吉田氏は「石川県は意外と東京から近い」とアピール。飛行機で50分、来春には新幹線が開業し金沢まで2時間半で結ばれます。地方ということもあってコストも安いと延べました。現在のところ開示できる実績はないものの、自社タイトルとしてPlayStation Vita向けに2タイトルを開発中だとのこと。アイレムで実績あるメンバーが揃っていますので、質の高いゲーム開発には頼れる会社となりそうです。

■プロクリエイターチーム―つくる女

今回司会を務めた青二プロダクション所属の声優、山下まみさんも所属する女の子だけのプロクリエイターチーム「つくる女」は、イラストレーター、シナリオライター、声優、漫画家、ヘアメイク、衣装製作など様々なクリエイティブを持った女の子が集まる集団。株式会社フナコシステムがプロデュースします。

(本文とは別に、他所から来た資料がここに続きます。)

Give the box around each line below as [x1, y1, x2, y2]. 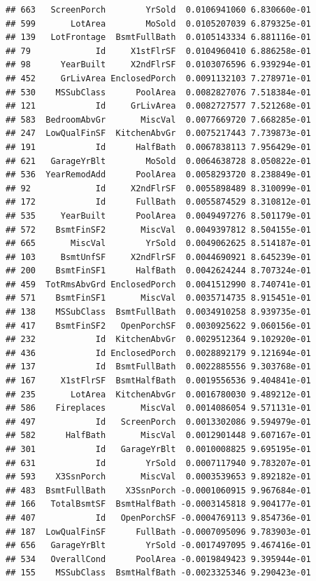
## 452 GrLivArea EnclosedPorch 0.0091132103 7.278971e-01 [6, 73, 311, 83]
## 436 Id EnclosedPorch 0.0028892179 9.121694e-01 [6, 348, 311, 358]
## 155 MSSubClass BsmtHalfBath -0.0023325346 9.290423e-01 [6, 568, 311, 578]
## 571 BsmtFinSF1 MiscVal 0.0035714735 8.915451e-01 [6, 293, 311, 303]
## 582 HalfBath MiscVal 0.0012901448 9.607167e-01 [6, 430, 311, 441]
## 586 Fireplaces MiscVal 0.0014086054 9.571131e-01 [6, 403, 311, 413]
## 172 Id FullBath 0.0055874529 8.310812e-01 [6, 197, 311, 207]
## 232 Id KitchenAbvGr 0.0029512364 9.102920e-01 [6, 334, 311, 345]
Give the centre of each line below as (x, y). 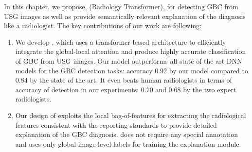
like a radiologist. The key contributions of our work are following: (103, 25)
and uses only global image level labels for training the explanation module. (128, 144)
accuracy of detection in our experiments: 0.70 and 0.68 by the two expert (126, 89)
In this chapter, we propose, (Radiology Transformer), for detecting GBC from (121, 6)
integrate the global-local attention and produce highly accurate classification (131, 51)
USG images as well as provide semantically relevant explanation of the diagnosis (125, 16)
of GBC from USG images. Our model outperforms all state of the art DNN (129, 60)
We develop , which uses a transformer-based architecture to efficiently (121, 42)
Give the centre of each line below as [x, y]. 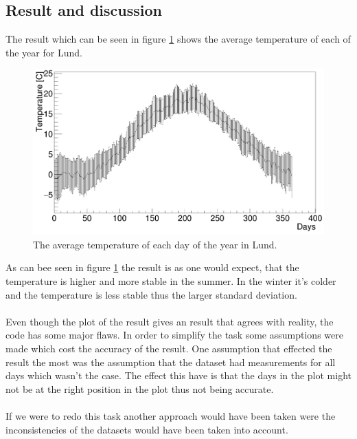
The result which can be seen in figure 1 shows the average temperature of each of [178, 39]
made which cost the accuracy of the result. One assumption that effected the [169, 348]
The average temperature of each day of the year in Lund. [155, 244]
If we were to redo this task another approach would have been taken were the [171, 415]
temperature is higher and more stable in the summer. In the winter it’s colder [171, 280]
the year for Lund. [44, 52]
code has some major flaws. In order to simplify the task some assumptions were [174, 335]
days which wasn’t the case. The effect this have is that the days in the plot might [178, 375]
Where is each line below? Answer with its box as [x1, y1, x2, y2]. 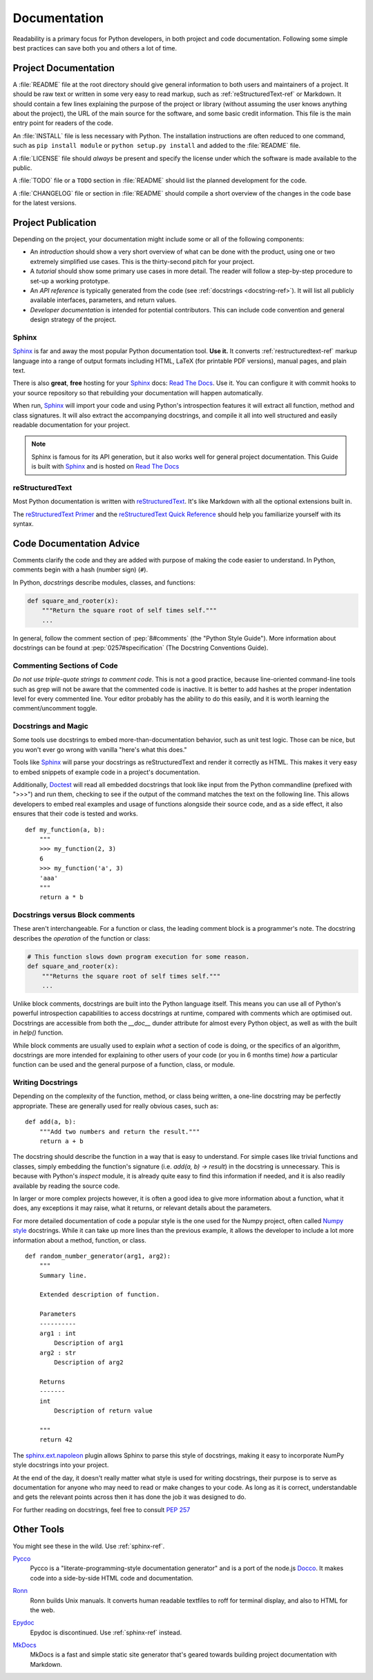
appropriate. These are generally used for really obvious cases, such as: [12, 1102, 219, 1110]
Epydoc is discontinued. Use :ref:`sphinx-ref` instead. [30, 1628, 182, 1636]
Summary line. [39, 1272, 88, 1279]
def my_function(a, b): [25, 826, 106, 833]
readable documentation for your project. [12, 421, 131, 429]
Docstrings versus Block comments [12, 910, 135, 920]
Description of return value [54, 1407, 153, 1415]
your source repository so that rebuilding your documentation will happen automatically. [12, 388, 264, 397]
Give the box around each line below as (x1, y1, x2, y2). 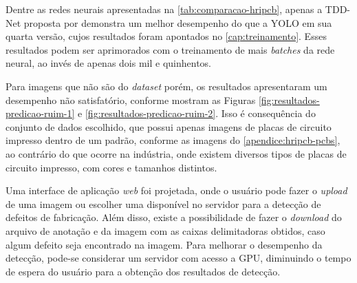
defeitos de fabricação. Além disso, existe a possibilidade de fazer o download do (6, 210, 342, 224)
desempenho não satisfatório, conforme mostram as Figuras (6, 92, 256, 107)
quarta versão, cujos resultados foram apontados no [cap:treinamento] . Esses (6, 29, 327, 43)
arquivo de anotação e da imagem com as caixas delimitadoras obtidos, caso (6, 223, 325, 238)
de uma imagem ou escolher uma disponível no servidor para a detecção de (6, 196, 321, 211)
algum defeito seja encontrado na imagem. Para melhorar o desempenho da (6, 237, 323, 251)
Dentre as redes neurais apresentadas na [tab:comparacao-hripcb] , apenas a (6, 2, 323, 16)
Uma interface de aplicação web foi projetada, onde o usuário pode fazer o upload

女の子ならではのクリエイティブを発揮した様々なプロジェクトを実施していて、昨年の東京ゲームショウでのAMDのブースイベント、セガネットワークスとケンタッキーフライドチキンのコラボイベント、パソコンショップのツクモでの動画配信などに参加。現在は大手出版社とタッグを組み、つくる女がゼロからゲーム開発にチャレンジする『たまごりあん!』のプロジェクトが進行中だとのこと。

■Unreal Engine 4のプロ集団―ヒストリア

月額19ドルという衝撃の価格で勢力を急拡大中のEpic Gamesのゲームエンジン「Unreal Engine 4」(UE4)。ヒストリアの佐々木瞬代表は元気モバイルやイニスに在籍後、昨年秋に起業。UE4に魅了され、そのプロ集団として関連事業に取り組んでいます。もちろん自社でもゲーム開発をスタートしているそうです。

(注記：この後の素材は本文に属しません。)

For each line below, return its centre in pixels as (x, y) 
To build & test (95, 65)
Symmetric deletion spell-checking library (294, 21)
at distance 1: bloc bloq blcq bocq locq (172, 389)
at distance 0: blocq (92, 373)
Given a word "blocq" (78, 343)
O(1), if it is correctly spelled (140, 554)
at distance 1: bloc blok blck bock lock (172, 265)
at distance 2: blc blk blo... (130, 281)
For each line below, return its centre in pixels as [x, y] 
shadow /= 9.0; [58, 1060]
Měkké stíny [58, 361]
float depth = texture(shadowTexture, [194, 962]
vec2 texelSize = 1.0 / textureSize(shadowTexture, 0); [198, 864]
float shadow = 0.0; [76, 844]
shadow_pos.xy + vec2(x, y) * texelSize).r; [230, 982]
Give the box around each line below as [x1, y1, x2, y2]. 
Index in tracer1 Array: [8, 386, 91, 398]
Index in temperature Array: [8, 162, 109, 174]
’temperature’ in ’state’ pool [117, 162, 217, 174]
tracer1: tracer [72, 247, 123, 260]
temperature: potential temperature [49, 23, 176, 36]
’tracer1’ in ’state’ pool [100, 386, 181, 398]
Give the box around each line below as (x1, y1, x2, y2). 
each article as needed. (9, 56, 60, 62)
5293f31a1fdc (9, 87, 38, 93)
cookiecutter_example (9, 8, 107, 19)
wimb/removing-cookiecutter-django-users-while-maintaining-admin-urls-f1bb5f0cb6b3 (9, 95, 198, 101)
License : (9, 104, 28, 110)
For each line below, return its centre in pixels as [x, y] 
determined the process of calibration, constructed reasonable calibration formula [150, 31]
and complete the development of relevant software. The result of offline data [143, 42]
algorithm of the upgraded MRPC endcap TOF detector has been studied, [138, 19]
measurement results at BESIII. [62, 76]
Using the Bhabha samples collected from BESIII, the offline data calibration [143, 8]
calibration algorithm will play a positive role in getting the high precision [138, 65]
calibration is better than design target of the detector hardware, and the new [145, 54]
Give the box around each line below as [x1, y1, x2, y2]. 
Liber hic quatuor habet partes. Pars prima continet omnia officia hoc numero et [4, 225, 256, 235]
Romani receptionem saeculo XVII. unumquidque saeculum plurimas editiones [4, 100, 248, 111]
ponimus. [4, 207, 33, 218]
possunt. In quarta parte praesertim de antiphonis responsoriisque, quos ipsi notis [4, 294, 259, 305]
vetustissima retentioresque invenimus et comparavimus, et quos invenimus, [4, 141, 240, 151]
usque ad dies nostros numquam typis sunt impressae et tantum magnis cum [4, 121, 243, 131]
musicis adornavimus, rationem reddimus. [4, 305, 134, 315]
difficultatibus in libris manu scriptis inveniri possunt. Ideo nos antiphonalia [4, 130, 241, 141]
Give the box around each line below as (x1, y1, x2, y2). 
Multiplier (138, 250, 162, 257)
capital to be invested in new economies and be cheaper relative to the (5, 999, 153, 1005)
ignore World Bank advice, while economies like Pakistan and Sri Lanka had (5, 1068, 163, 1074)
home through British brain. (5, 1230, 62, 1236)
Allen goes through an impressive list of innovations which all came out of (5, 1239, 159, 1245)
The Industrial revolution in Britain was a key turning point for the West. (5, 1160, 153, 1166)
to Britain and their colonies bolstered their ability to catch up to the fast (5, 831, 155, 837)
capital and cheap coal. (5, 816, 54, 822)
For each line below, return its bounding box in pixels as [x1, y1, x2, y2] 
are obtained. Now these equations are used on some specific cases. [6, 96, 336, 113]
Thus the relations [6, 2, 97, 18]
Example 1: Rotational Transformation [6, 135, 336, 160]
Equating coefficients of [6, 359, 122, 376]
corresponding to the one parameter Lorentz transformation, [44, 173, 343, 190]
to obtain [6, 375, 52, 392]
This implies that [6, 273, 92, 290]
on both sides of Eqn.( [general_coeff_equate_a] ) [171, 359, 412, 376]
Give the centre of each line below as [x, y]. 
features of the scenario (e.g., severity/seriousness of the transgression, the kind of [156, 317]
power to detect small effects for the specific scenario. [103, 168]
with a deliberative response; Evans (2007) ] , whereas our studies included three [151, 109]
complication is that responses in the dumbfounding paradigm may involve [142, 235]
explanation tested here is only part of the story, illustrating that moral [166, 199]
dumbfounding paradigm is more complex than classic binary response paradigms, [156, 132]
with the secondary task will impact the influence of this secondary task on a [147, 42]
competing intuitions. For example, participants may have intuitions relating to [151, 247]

UE4に魅了されたというだけあって佐々木氏のプレゼンはヒストリアの、というよりはUE4のプレゼンというような雰囲気。既にコンソールで数多くの実績があるエンジンですがUE4ではビジュアルスクリプティングの「ブループリント」の実装や、改善されたモバイル対応など大きく進化が見られます。ただし、米国製であり最大限活用するには欧米流のワークフローへの適合が必要不可欠で、そうした経験をヒストリアではサポート出来るとのこと。自社開発や受託開発の他、コンサルティングや講演活動にも力を入れます。佐々木氏としてもGamePM、GameCommunitySummitなどコミュニティ活動にも尽力。UE4をテコに日本のゲーム産業の底上げを目指します。

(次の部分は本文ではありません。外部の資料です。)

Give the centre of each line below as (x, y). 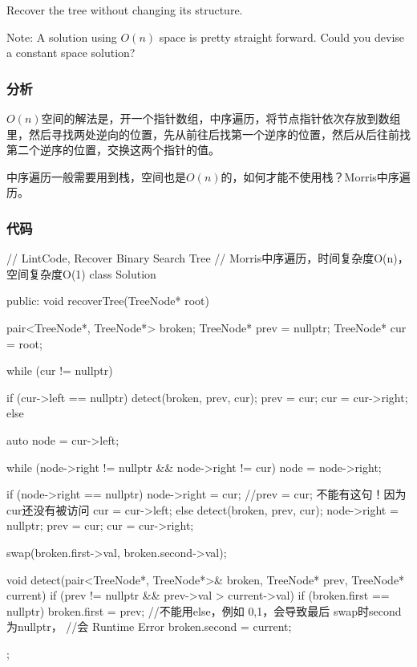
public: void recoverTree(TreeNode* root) (108, 301)
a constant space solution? (71, 53)
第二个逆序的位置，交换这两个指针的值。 (113, 150)
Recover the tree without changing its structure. (125, 10)
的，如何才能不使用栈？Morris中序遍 (316, 176)
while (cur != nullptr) (60, 370)
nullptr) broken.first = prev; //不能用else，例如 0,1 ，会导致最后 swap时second (204, 610)
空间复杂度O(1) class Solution (81, 273)
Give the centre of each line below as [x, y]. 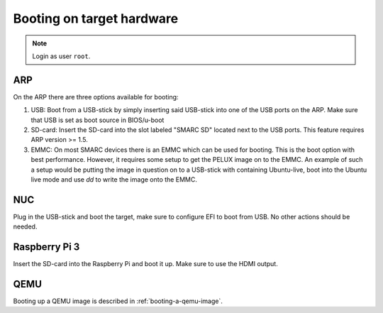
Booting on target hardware [96, 18]
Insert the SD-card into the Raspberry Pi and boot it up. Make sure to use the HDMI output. [145, 264]
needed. [25, 226]
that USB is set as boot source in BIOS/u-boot [98, 120]
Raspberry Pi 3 [46, 247]
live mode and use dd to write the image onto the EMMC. [114, 179]
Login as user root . [61, 56]
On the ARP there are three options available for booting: [96, 97]
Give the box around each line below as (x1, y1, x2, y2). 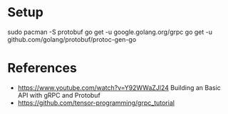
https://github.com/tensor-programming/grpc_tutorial (17, 98, 175, 107)
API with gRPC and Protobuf (17, 91, 101, 99)
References (7, 60, 77, 76)
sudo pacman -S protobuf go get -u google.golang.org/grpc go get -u (7, 28, 212, 36)
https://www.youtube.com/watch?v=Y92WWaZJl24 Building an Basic (17, 83, 221, 92)
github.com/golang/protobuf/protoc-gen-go (7, 35, 137, 43)
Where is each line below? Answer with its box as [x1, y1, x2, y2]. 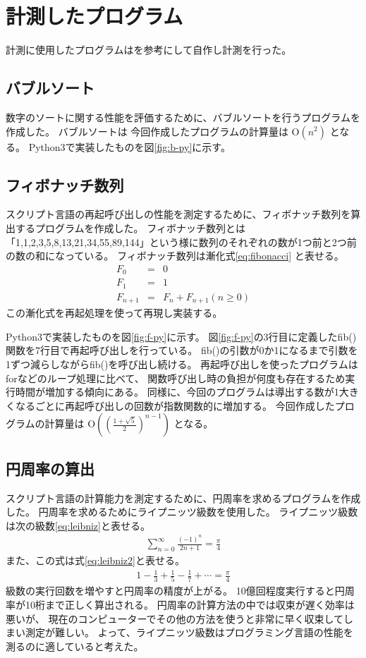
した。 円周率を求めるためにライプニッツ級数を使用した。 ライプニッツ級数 [6, 504, 358, 519]
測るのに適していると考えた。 [6, 638, 144, 653]
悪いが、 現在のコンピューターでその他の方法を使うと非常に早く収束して [6, 611, 344, 626]
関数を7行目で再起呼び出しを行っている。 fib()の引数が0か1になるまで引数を [6, 343, 358, 358]
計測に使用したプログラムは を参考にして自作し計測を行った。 [6, 42, 292, 57]
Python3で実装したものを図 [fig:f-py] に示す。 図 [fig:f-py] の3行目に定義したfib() [6, 329, 357, 343]
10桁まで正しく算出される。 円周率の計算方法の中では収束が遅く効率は [25, 597, 355, 612]
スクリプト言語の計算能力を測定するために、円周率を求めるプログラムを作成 [6, 490, 361, 505]

ちなみにウェブテクノロジのSpriteStudioのUE4向けプラグイン「SpriteStudio 5 Player for UE4」の開発もヒストリアで行っているとのこと。

■モバイルで更なる飛躍を―ランド・ホー

ランド・ホーは1999年設立、今年で15年目となるデベロッパーです。最初の10年はコンシューマー、その後は海外作品やモバイルを中心に多数のタイトルを手掛けており、受託専業ながら実力には定評があります。今年からはコンシューマーとモバイルの開発部隊を統合し、さらなる飛躍を目指します。

近年ではPopCap『ビジュエルド伝説』、セガネットワークス『サカつくシュート!』、フリュー『究極錬成☆バトルオブエンジェル』などスマホタイトルが目立ちますが、一方でマイクロソフトのXbox One向け『Chrimson Dragon』をグランディングと共同開発、タカラトミーアーツの業務用『ポケモンカードゲームガチャ』を手掛けるなど、幅広いゲームのノウハウを有するのが同社の強み。ターゲットはハイエンドからカジュアル、ソーシャルまで、プラットフォームも家庭用からスマホまで、技術もUnity、Unreal Engine、Cocos2d-xなど多岐にわたり、開発から運営まで一貫して対応することのできる有力なデベロッパーと言えます。代表の塚原爾奈氏は「コンシューマーとモバイル、両方のノウハウを活かしていきたい」と話していました。

■小さいけど光るスタジオ―グランディング

グランディングは「地球に根ざしたクリエイション」を標榜し、小規模ながらXbox Oneのロンチタイトルとなった『Chrimson Dragon』や、E3で発表された『Phantom Dust』(同社の二木氏が参画)に携わるなど大規模開発のノウハウを持つデベロッパーです。一方で、任天堂の『とびだスゴロク』(Wiiウェア)、『ひらり桜侍』(3DS)の開発や、ドコモヘルスケアからサービスされ35万ユーザーを抱える「カラダのキモチ」などのモバイルコンテンツ開発、更には「街コロ」などのボードゲームの制作も行うなど幅広い活動を行います(街コロは後にスマホでも配信され無料1位を獲得)。

同社の岡村峰子代表は「グランディングはゼロからモノを作るのを得意としています」とアピール。マイクロソフトや任天堂など大手パブリッシャー向けにも企画立案から開発まで行っているというのは同社の強さを表しているでしょう。また、同社のデザインは海外からの評価も高いそうで、世界展開を前提としたタイトルに携わってきました。幅広いゲームを生み出してきたグランディングですが、現在はOculusやProject MorpheusのようなHMDの研究も進めているとのこと。今後の飛躍も期待ができそうです。

■クリエイターを支援したい―クリコ

クリコ代表の市川剛実氏はクリーチャーズで企画開発に携わり、後にイマジカデジタルスケープで人材や受託開発等の営業を経験した後、クリコを創業。同社は100%ゲームクリエイターで構成される企画・制作会社で、主にスマホ向けの『トキノラビリンス』(セガ/AppBankGames)や『ブレイブフロンティア』(エイリム)、『パイレーツガールズ』(NHN PalyArt)などのイラストや背景デザインなどを手掛けてきました。

同社の特徴は300人以上の濃いクリエイターネットワークを持っていること。例えば、ゲーム制作において外注でキャラ制作を行おうとすると、デザイン制作、モデル制作、モーション制作、など複数の工程を経る必要があり、それぞれ得意なデザイナーを確保し、制作進行を行っていく必要がありますが、負担の大きな仕事となります。クリコはこうした場面で、広いネットワークを活かして、この業務全体を請ける事ができる体制を構築しています。さらに市川氏を始め、スタッフ全員がゲームクリエイターであり、クリエイティブを理解したチームであることも安心できるポイントです。クリコではポートフォリオ見せ合い会、各種勉強会なども積極的に実施。クリエイター支援を業務の柱として活動を行っています。


第一回目となった「GTMF Meet-Ups」ですが、日本では珍しいマッチングイベントで、少なくない参加者が出展社の話を聞いていたようでした。次回以降の開催も期待したいところです。